* _Saved entries_:
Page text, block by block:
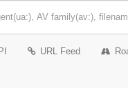
URL Feed
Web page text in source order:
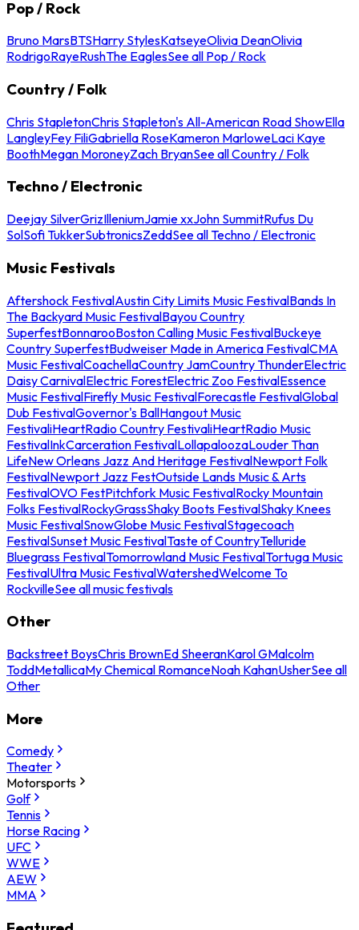
Pop / Rock
Bruno MarsBTSHarry StylesKatseyeOlivia DeanOlivia
RodrigoRayeRushThe EaglesSee all Pop / Rock
Country / Folk
Chris StapletonChris Stapleton's All-American Road ShowElla
LangleyFey FiliGabriella RoseKameron MarloweLaci Kaye
BoothMegan MoroneyZach BryanSee all Country / Folk
Techno / Electronic
Deejay SilverGrizIlleniumJamie xxJohn SummitRufus Du
SolSofi TukkerSubtronicsZeddSee all Techno / Electronic
Music Festivals
Aftershock FestivalAustin City Limits Music FestivalBands In
The Backyard Music FestivalBayou Country
SuperfestBonnarooBoston Calling Music FestivalBuckeye
Country SuperfestBudweiser Made in America FestivalCMA
Music FestivalCoachellaCountry JamCountry ThunderElectric
Daisy CarnivalElectric ForestElectric Zoo FestivalEssence
Music FestivalFirefly Music FestivalForecastle FestivalGlobal
Dub FestivalGovernor's BallHangout Music
FestivaliHeartRadio Country FestivaliHeartRadio Music
FestivalInkCarceration FestivalLollapaloozaLouder Than
LifeNew Orleans Jazz And Heritage FestivalNewport Folk
FestivalNewport Jazz FestOutside Lands Music & Arts
FestivalOVO FestPitchfork Music FestivalRocky Mountain
Folks FestivalRockyGrassShaky Boots FestivalShaky Knees
Music FestivalSnowGlobe Music FestivalStagecoach
FestivalSunset Music FestivalTaste of CountryTelluride
Bluegrass FestivalTomorrowland Music FestivalTortuga Music
FestivalUltra Music FestivalWatershedWelcome To
RockvilleSee all music festivals
Other
Backstreet BoysChris BrownEd SheeranKarol GMalcolm
ToddMetallicaMy Chemical RomanceNoah KahanUsherSee all
Other
More
Comedy
Theater
Motorsports
Golf
Tennis
Horse Racing
UFC
WWE
AEW
MMA
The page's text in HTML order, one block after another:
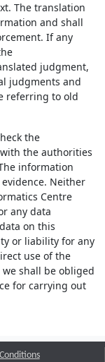
The translation
and shall
If any
judgment,
judgments and
referring to old
the
the authorities
information
Neither
Centre
any data
on this
or liability for any
use of the
shall be obliged
for carrying out
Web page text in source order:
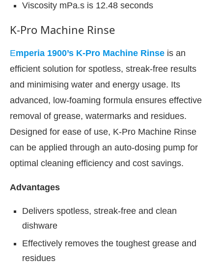
Viscosity mPa.s is 12.48 seconds
K-Pro Machine Rinse
Emperia 1900’s K-Pro Machine Rinse is an
efficient solution for spotless, streak-free results
and minimising water and energy usage. Its
advanced, low-foaming formula ensures effective
removal of grease, watermarks and residues.
Designed for ease of use, K-Pro Machine Rinse
can be applied through an auto-dosing pump for
optimal cleaning efficiency and cost savings.
Advantages
Delivers spotless, streak-free and clean
dishware
Effectively removes the toughest grease and
residues
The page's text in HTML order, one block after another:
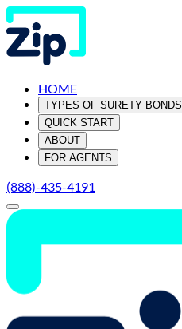
HOME
TYPES OF SURETY BONDS
QUICK START
ABOUT
FOR AGENTS
(888)-435-4191
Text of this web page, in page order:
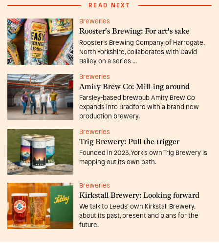
READ NEXT
Breweries
Rooster's Brewing: For art's sake
Rooster’s Brewing Company of Harrogate,
North Yorkshire, collaborates with David
Bailey on a series ...
Breweries
Amity Brew Co: Mill-ing around
Farsley-based brewpub Amity Brew Co
expands into Bradford with a brand new
production brewery.
Breweries
Trig Brewery: Pull the trigger
Founded in 2023, York’s own Trig Brewery is
mapping out its own path.
Breweries
Kirkstall Brewery: Looking forward
We talk to Leeds’ own Kirkstall Brewery,
about its past, present and plans for the
future.
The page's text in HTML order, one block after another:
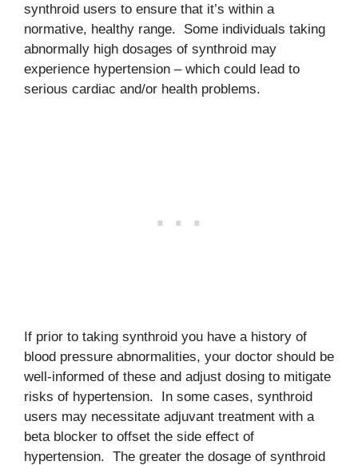
synthroid users to ensure that it’s within a
normative, healthy range. Some individuals taking
abnormally high dosages of synthroid may
experience hypertension – which could lead to
serious cardiac and/or health problems.
If prior to taking synthroid you have a history of
blood pressure abnormalities, your doctor should be
well-informed of these and adjust dosing to mitigate
risks of hypertension. In some cases, synthroid
users may necessitate adjuvant treatment with a
beta blocker to offset the side effect of
hypertension. The greater the dosage of synthroid
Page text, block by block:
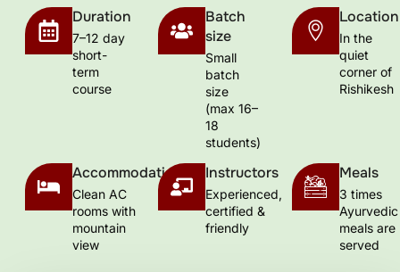
Duration
7–12 day
short-
term
course
Batch
size
Small
batch
size
(max 16–
18
students)
Location
In the
quiet
corner of
Rishikesh
Accommodation
Clean AC
rooms with
mountain
view
Instructors
Experienced,
certified &
friendly
Meals
3 times
Ayurvedic
meals are
served
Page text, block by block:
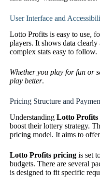
User Interface and
Lotto Profits is easy to use,
players. It shows data
complex stats easy to follow.
Whether you play for fun or
play better.
Pricing Structure and
Understanding Lotto Profits
boost their lottery strategy.
pricing model. It aims to
Lotto Profits pricing is set
budgets. There are several
is designed to fit specific
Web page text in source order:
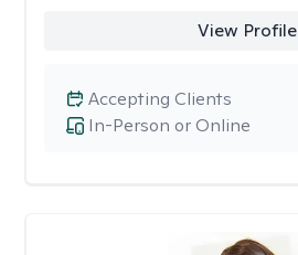
View Profile
In-Person or Online
Accepting Clients
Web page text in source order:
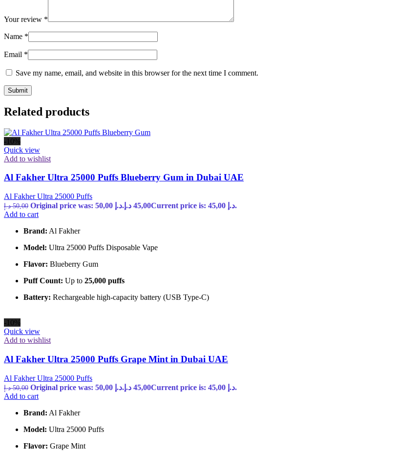
Your review *
Name *
Email *
Save my name, email, and website in this browser for the next time I comment.
Related products
-10%
Quick view
Add to wishlist
Al Fakher Ultra 25000 Puffs Blueberry Gum in Dubai UAE
Al Fakher Ultra 25000 Puffs
50,00 د.إ Original price was: 50,00 د.إ. 45,00 د.إ
Current price is: 45,00 د.إ.
Add to cart
Brand: Al Fakher
Model: Ultra 25000 Puffs Disposable Vape
Flavor: Blueberry Gum
Puff Count: Up to 25,000 puffs
Battery: Rechargeable high-capacity battery (USB Type-C)
-10%
Quick view
Add to wishlist
Al Fakher Ultra 25000 Puffs Grape Mint in Dubai UAE
Al Fakher Ultra 25000 Puffs
50,00 د.إ Original price was: 50,00 د.إ. 45,00 د.إ
Current price is: 45,00 د.إ.
Add to cart
Brand: Al Fakher
Model: Ultra 25000 Puffs
Flavor: Grape Mint
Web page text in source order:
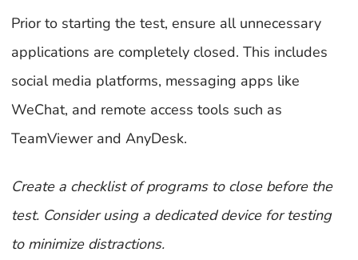
Prior to starting the test, ensure all unnecessary
applications are completely closed. This includes
social media platforms, messaging apps like
WeChat, and remote access tools such as
TeamViewer and AnyDesk.
Create a checklist of programs to close before the
test. Consider using a dedicated device for testing
to minimize distractions.
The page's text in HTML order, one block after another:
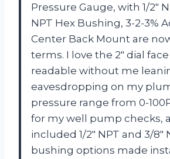
Pressure Gauge, with 1/2″
NPT Hex Bushing, 3-2-3%
Center Back Mount are
terms. I love the 2″ dial
readable without me
eavesdropping on my
pressure range from 0-
for my well pump checks,
included 1/2″ NPT and 3/8″
bushing options made

* _Work instruction_:
Could the lines above be copied out exactly, with no image carried over?

* _Exercise result_:
Page text, block by block:
URL Feed
Web page text in source order:
Pop / Rock
Bruno MarsBTSHarry StylesKatseyeOlivia DeanOlivia
RodrigoRayeRushThe EaglesSee all Pop / Rock
Country / Folk
Chris StapletonChris Stapleton's All-American Road ShowElla
LangleyFey FiliGabriella RoseKameron MarloweLaci Kaye
BoothMegan MoroneyZach BryanSee all Country / Folk
Techno / Electronic
Deejay SilverGrizIlleniumJamie xxJohn SummitRufus Du
SolSofi TukkerSubtronicsZeddSee all Techno / Electronic
Music Festivals
Aftershock FestivalAustin City Limits Music FestivalBands In
The Backyard Music FestivalBayou Country
SuperfestBonnarooBoston Calling Music FestivalBuckeye
Country SuperfestBudweiser Made in America FestivalCMA
Music FestivalCoachellaCountry JamCountry ThunderElectric
Daisy CarnivalElectric ForestElectric Zoo FestivalEssence
Music FestivalFirefly Music FestivalForecastle FestivalGlobal
Dub FestivalGovernor's BallHangout Music
FestivaliHeartRadio Country FestivaliHeartRadio Music
FestivalInkCarceration FestivalLollapaloozaLouder Than
LifeNew Orleans Jazz And Heritage FestivalNewport Folk
FestivalNewport Jazz FestOutside Lands Music & Arts
FestivalOVO FestPitchfork Music FestivalRocky Mountain
Folks FestivalRockyGrassShaky Boots FestivalShaky Knees
Music FestivalSnowGlobe Music FestivalStagecoach
FestivalSunset Music FestivalTaste of CountryTelluride
Bluegrass FestivalTomorrowland Music FestivalTortuga Music
FestivalUltra Music FestivalWatershedWelcome To
RockvilleSee all music festivals
Other
Backstreet BoysChris BrownEd SheeranKarol GMalcolm
ToddMetallicaMy Chemical RomanceNoah KahanUsherSee all
Other
More
Comedy
Theater
Motorsports
Golf
Tennis
Horse Racing
UFC
WWE
AEW
MMA
The page's text in HTML order, one block after another:
The translation
and shall
If any
judgment,
judgments and
referring to old
the
the authorities
information
Neither
Centre
any data
on this
or liability for any
use of the
shall be obliged
for carrying out
Web page text in source order:
Viscosity mPa.s is 12.48 seconds
K-Pro Machine Rinse
Emperia 1900’s K-Pro Machine Rinse is an
efficient solution for spotless, streak-free results
and minimising water and energy usage. Its
advanced, low-foaming formula ensures effective
removal of grease, watermarks and residues.
Designed for ease of use, K-Pro Machine Rinse
can be applied through an auto-dosing pump for
optimal cleaning efficiency and cost savings.
Advantages
Delivers spotless, streak-free and clean
dishware
Effectively removes the toughest grease and
residues
The page's text in HTML order, one block after another:
HOME
TYPES OF SURETY BONDS
QUICK START
ABOUT
FOR AGENTS
(888)-435-4191
Text of this web page, in page order:
READ NEXT
Breweries
Rooster's Brewing: For art's sake
Rooster’s Brewing Company of Harrogate,
North Yorkshire, collaborates with David
Bailey on a series ...
Breweries
Amity Brew Co: Mill-ing around
Farsley-based brewpub Amity Brew Co
expands into Bradford with a brand new
production brewery.
Breweries
Trig Brewery: Pull the trigger
Founded in 2023, York’s own Trig Brewery is
mapping out its own path.
Breweries
Kirkstall Brewery: Looking forward
We talk to Leeds’ own Kirkstall Brewery,
about its past, present and plans for the
future.
The page's text in HTML order, one block after another:
synthroid users to ensure that it’s within a
normative, healthy range. Some individuals taking
abnormally high dosages of synthroid may
experience hypertension – which could lead to
serious cardiac and/or health problems.
If prior to taking synthroid you have a history of
blood pressure abnormalities, your doctor should be
well-informed of these and adjust dosing to mitigate
risks of hypertension. In some cases, synthroid
users may necessitate adjuvant treatment with a
beta blocker to offset the side effect of
hypertension. The greater the dosage of synthroid
Page text, block by block:
Duration
7–12 day
short-
term
course
Batch
size
Small
batch
size
(max 16–
18
students)
Location
In the
quiet
corner of
Rishikesh
Accommodation
Clean AC
rooms with
mountain
view
Instructors
Experienced,
certified &
friendly
Meals
3 times
Ayurvedic
meals are
served
Page text, block by block:
User Interface and
Lotto Profits is easy to use,
players. It shows data
complex stats easy to follow.
Whether you play for fun or
play better.
Pricing Structure and
Understanding Lotto Profits
boost their lottery strategy.
pricing model. It aims to
Lotto Profits pricing is set
budgets. There are several
is designed to fit specific
Web page text in source order:
View Profile
In-Person or Online
Accepting Clients
Web page text in source order:
Your review *
Name *
Email *
Save my name, email, and website in this browser for the next time I comment.
Related products
-10%
Quick view
Add to wishlist
Al Fakher Ultra 25000 Puffs Blueberry Gum in Dubai UAE
Al Fakher Ultra 25000 Puffs
50,00 د.إ Original price was: 50,00 د.إ. 45,00 د.إ
Current price is: 45,00 د.إ.
Add to cart
Brand: Al Fakher
Model: Ultra 25000 Puffs Disposable Vape
Flavor: Blueberry Gum
Puff Count: Up to 25,000 puffs
Battery: Rechargeable high-capacity battery (USB Type-C)
-10%
Quick view
Add to wishlist
Al Fakher Ultra 25000 Puffs Grape Mint in Dubai UAE
Al Fakher Ultra 25000 Puffs
50,00 د.إ Original price was: 50,00 د.إ. 45,00 د.إ
Current price is: 45,00 د.إ.
Add to cart
Brand: Al Fakher
Model: Ultra 25000 Puffs
Flavor: Grape Mint
Web page text in source order:
Prior to starting the test, ensure all unnecessary
applications are completely closed. This includes
social media platforms, messaging apps like
WeChat, and remote access tools such as
TeamViewer and AnyDesk.
Create a checklist of programs to close before the
test. Consider using a dedicated device for testing
to minimize distractions.
The page's text in HTML order, one block after another:
Pressure Gauge, with 1/2″
NPT Hex Bushing, 3-2-3%
Center Back Mount are
terms. I love the 2″ dial
readable without me
eavesdropping on my
pressure range from 0-
for my well pump checks,
included 1/2″ NPT and 3/8″
bushing options made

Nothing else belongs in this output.